Advanta Bank Corporation v. Omne Pacific Ltd.

A-5400-02T3 (N.J. Super. App. Div. 2004) (Unpublished)

LEASES; DAMAGES—An equipment leasing company has an obligation to mitigate its damages when the lessee defaults and the resulting damages may be measured by taking into account the price at which a third party vendor has agreed to repurchase the leased equipment upon such a default.

A gas station operating under a corporate structure leased an ATM. Under the agreement, the gas station was to pay $269 per month, while the company marketing the ATM was to pay the gas station $264 per month derived from advertising fees. Therefore, the gas station’s net outlay each month for the machine was to be only five dollars. The marketing company also had an agreement with a financing company to provide lease financing for the marketing company’s customers. Under this arrangement, the financing company bought the ATM from the marketing company and then leased it to a customer (in this case, the gas station). The agreement between the financing and marketing companies also provided that if the gas station defaulted on the lease, the marketing company would repurchase the ATM from the financing company at a certain price based upon the length of time the machine had been in the customer’s possession.

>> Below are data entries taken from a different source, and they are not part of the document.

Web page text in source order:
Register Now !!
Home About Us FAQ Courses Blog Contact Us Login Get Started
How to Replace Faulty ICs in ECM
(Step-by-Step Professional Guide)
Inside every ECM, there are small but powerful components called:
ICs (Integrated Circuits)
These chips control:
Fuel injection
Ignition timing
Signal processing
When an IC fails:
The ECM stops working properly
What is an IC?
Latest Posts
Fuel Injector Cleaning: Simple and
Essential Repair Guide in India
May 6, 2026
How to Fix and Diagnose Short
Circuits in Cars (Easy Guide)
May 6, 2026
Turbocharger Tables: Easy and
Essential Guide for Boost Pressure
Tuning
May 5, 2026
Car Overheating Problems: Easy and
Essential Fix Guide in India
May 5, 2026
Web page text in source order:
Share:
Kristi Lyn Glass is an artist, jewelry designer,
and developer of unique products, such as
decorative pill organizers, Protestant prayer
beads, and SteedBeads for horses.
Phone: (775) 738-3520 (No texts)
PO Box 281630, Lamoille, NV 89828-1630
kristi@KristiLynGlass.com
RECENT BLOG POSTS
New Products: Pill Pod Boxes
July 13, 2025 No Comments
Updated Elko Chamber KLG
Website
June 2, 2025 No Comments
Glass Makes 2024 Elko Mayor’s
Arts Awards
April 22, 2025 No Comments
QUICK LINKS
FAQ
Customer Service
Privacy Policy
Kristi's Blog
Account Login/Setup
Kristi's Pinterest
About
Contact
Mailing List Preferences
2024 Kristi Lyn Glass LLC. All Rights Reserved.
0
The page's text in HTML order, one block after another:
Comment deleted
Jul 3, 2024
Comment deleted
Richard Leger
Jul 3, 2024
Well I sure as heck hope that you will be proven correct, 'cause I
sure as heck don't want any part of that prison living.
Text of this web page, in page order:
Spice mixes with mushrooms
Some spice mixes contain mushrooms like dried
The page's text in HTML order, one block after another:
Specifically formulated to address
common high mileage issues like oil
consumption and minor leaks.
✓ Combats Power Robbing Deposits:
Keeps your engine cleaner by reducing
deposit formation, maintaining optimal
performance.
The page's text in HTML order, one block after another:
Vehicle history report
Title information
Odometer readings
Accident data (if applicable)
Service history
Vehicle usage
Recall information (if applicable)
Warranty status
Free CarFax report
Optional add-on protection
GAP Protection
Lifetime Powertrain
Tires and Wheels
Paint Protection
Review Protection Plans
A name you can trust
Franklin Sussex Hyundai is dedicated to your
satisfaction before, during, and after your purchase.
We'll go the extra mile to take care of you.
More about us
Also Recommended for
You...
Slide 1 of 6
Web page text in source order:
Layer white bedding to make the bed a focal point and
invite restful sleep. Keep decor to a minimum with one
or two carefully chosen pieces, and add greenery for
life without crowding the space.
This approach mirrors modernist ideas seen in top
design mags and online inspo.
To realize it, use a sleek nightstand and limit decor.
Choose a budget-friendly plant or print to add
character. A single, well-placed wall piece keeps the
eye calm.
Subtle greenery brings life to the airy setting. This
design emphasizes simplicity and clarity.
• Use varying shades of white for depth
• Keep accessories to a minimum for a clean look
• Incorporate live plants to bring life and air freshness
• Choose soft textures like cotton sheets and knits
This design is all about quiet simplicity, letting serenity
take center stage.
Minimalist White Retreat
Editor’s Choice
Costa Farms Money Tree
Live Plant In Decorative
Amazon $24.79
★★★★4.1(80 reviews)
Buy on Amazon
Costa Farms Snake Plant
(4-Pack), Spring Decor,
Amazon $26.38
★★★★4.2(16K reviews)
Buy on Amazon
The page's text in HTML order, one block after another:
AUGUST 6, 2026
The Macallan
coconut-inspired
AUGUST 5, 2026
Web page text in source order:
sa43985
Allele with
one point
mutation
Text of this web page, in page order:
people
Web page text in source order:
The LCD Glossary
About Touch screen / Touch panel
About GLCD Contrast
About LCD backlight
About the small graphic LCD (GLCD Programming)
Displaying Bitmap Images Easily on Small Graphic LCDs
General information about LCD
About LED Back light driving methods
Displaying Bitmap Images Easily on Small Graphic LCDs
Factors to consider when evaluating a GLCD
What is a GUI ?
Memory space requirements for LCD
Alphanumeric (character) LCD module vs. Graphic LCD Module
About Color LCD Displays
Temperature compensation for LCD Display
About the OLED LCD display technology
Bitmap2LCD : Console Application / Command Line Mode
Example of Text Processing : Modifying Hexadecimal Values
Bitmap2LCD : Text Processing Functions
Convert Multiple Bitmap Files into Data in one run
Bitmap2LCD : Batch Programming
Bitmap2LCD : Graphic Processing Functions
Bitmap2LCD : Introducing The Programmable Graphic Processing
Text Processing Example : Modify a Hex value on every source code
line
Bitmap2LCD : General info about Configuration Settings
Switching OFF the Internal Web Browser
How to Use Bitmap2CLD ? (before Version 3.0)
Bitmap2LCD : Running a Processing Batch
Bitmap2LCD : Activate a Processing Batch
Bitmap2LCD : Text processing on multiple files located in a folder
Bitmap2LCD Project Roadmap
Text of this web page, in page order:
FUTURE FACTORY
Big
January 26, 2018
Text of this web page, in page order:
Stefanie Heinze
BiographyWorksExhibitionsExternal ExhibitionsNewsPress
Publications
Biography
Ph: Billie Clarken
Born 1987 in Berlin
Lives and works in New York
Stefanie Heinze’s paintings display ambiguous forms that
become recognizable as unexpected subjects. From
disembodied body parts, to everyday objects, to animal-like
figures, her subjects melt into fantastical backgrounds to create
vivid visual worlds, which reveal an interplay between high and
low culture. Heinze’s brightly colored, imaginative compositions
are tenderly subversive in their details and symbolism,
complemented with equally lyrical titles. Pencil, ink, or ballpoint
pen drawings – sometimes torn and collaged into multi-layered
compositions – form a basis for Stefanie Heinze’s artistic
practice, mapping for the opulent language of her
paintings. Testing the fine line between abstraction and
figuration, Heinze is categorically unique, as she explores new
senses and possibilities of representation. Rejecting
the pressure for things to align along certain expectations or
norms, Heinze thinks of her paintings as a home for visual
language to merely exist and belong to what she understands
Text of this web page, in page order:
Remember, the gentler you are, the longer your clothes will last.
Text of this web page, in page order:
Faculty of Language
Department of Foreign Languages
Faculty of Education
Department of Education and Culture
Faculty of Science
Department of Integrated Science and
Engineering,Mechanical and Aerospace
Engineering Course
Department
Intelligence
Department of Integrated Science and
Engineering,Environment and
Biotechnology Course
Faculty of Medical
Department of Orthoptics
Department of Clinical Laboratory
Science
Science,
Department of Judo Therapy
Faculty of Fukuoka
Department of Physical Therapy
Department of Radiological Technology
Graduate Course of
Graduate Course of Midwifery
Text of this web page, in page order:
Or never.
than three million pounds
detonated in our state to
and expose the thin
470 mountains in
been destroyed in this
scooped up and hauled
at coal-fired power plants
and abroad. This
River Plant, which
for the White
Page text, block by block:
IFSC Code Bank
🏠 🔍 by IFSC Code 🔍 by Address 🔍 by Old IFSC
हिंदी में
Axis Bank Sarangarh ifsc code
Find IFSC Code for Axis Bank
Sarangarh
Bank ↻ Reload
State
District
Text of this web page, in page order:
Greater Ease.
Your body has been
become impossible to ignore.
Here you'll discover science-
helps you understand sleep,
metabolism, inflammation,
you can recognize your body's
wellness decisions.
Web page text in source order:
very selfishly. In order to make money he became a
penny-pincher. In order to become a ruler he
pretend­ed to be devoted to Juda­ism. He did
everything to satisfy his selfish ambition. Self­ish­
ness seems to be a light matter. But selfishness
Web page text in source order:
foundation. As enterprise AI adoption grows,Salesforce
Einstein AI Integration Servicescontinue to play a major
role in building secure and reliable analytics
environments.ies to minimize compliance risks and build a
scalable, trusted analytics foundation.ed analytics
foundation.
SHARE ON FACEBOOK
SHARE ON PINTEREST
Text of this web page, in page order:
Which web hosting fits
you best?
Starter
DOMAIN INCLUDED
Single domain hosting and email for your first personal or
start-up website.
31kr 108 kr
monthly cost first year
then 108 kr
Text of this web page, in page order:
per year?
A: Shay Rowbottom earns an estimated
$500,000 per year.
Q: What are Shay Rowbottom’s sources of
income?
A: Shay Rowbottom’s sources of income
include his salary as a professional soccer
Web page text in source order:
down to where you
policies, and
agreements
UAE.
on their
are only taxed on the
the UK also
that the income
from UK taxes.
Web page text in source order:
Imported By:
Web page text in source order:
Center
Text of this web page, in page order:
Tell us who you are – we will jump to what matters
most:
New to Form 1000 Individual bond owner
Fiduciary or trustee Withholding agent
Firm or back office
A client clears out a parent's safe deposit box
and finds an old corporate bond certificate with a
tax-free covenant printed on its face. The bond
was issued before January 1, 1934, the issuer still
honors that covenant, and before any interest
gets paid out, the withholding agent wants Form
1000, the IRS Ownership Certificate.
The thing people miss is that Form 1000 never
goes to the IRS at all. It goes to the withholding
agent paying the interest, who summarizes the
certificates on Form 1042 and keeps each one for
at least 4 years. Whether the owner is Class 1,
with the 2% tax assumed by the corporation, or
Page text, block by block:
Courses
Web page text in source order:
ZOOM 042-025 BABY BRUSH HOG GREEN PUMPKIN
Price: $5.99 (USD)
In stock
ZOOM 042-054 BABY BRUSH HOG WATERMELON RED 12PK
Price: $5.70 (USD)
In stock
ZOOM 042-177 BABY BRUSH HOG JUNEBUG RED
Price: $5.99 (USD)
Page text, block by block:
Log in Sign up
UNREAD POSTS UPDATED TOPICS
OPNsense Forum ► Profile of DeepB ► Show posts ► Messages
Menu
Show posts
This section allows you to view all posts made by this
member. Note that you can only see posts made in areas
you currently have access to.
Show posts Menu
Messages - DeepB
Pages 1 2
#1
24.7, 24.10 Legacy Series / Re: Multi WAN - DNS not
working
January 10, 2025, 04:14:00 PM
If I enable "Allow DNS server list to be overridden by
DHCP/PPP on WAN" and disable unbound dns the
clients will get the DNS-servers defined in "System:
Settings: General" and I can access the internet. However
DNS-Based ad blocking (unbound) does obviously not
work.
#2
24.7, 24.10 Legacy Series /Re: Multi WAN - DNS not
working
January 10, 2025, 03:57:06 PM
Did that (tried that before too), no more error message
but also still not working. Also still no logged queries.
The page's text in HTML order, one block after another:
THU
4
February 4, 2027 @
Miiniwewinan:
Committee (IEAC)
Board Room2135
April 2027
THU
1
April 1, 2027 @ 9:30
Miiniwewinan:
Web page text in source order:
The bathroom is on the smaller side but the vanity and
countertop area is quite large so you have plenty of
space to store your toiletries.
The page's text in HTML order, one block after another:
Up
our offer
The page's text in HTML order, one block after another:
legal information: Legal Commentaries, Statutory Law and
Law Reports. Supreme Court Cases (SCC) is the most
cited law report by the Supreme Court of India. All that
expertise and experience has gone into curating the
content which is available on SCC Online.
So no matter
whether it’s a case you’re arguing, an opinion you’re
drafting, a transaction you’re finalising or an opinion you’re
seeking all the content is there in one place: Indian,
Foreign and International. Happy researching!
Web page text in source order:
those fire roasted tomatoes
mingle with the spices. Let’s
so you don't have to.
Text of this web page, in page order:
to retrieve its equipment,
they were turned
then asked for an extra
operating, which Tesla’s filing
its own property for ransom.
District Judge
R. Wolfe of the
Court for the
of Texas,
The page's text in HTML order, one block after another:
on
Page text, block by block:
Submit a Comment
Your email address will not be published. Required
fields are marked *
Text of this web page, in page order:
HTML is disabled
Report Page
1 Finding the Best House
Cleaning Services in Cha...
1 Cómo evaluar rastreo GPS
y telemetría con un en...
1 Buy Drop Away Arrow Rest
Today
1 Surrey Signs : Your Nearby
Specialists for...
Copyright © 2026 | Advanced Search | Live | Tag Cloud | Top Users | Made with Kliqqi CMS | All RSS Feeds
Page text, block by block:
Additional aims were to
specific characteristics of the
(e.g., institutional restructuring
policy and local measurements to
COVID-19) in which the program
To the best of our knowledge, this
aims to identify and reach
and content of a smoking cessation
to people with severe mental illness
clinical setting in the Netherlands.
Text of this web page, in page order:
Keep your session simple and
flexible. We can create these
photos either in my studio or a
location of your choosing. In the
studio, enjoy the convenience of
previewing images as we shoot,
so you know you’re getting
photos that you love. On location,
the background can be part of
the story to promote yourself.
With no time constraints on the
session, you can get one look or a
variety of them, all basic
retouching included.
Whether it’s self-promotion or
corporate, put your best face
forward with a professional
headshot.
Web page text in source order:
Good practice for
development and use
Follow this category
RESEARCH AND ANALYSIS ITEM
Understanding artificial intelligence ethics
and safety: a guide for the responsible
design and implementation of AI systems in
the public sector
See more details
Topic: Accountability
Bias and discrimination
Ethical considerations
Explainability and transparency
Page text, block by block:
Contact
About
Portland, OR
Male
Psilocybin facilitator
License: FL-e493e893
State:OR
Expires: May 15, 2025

After the gas station had the ATM for approximately twelve months, the marketing company stopped making payments to the gas station. Therefore, the gas station stopped paying its lease because it could not afford to make the lease payments without the marketing company’s payments. This resulted in the leasing company bringing suit against the gas station to recover the balance due under the lease.

After a bench trial, the lower court found the gas station liable under the lease, but it also found that the leasing company had not complied with its duty to mitigate. According to the lower court, the leasing company essentially had a duty to repurchase the ATM from the gas station, knowing the gas station could not make payments without first receiving payments from the marketing company. In addition, no effort was made to find someone else to take the machine. When the gas station notified the leasing company and said “take the machine, I can’t pay you,” the company should have acted immediately to mitigate its damages and to reclaim the machine.

The Appellate Division affirmed the lower court’s holding that the leasing company had a duty to mitigate. It also upheld the way the lower court determined how much the gas station owed. The lower court looked at the repurchase agreement between the leasing and marketing companies, which set forth what the marketing company would have had to pay if there was a default. That agreement provided that if the gas station defaulted during the second year of the lease, the marketing company would repurchase the equipment for ninety percent of its original cost. Under this analysis, each court ruled that the gas station was liable for only ten percent of the value of the machine.